Would she be reacting differently to his intimidating masculinity if she’d gone to bed with a man before? she asked herself feverishly as Vittorio stood up, offering his hand to her as he stood on the bottom step leading out of the pool. Possibly because she knew Angela had always slept around, even having two or three boyfriends on the go now and again, Cherry had always determined she would wait for ‘the one’ before she gave herself body and soul. She supposed in hindsight it said a lot for her lack of confidence that she and Liam would actually last, that she hadn’t given in to his constant demands that their lovemaking progress beyond the petting stage. Introducing him to Angela had been the big test. And he’d failed. Spectacularly. But had it really been a surprise?

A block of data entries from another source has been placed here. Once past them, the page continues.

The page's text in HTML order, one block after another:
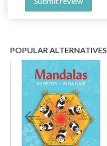
POPULAR ALTERNATIVES
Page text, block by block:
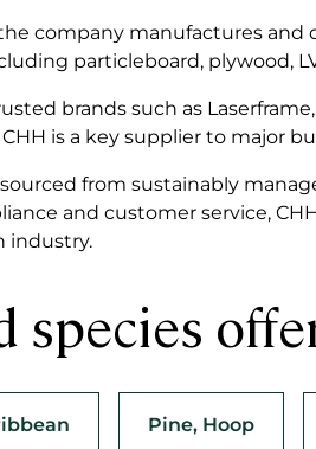
company manufactures
particleboard, plywood,
brands such as
is a key supplier to major
from sustainably
and customer service,
industry.
species
Pine, Hoop
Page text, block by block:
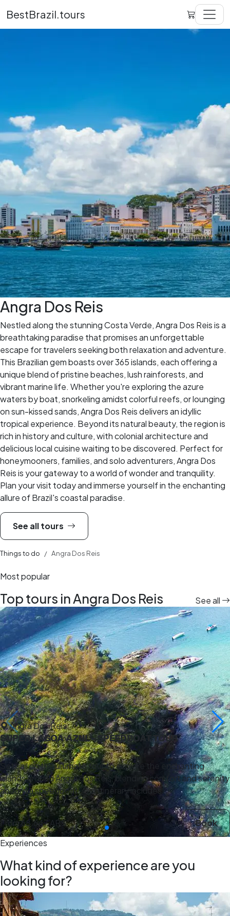
BestBrazil.tours
Angra Dos Reis
Nestled along the stunning Costa Verde, Angra Dos Reis is a
breathtaking paradise that promises an unforgettable
escape for travelers seeking both relaxation and adventure.
This Brazilian gem boasts over 365 islands, each offering a
unique blend of pristine beaches, lush rainforests, and
vibrant marine life. Whether you're exploring the azure
waters by boat, snorkeling amidst colorful reefs, or lounging
on sun-kissed sands, Angra Dos Reis delivers an idyllic
tropical experience. Beyond its natural beauty, the region is
rich in history and culture, with colonial architecture and
delicious local cuisine waiting to be discovered. Perfect for
honeymooners, families, and solo adventurers, Angra Dos
Reis is your gateway to a world of wonder and tranquility.
Plan your visit today and immerse yourself in the enchanting
allure of Brazil's coastal paradise.
See all tours
Things to do Angra Dos Reis
Most popular
Top tours in Angra Dos Reis See all
Angra Dos Reis
SUPER LAGOA AZUL - SPEEDBOAT TOUR
Set sail on the ultimate tour to explore the enchanting
islands around Angra dos Reis, blending comfort and serenity
aboard a speedboat. Our itinerary includes …
From68.647 ARS
Book
Experiences
What kind of experience are you
looking for?

Realising she couldn’t do anything other than take Vittorio’s hand, she, too, stood up, blessing the fact she was wearing her chaste swimming costume, its colour and cut modest. What she didn’t comprehend was that when the material was wet it clung to her body like a second skin, showing every dip and curve in a way more skimpy bikinis couldn’t hope to achieve. And then she glanced at Vittorio and saw the blazing animal desire turning the grey eyes into hot glittering orbs, before his lids came down and hid their expression from her.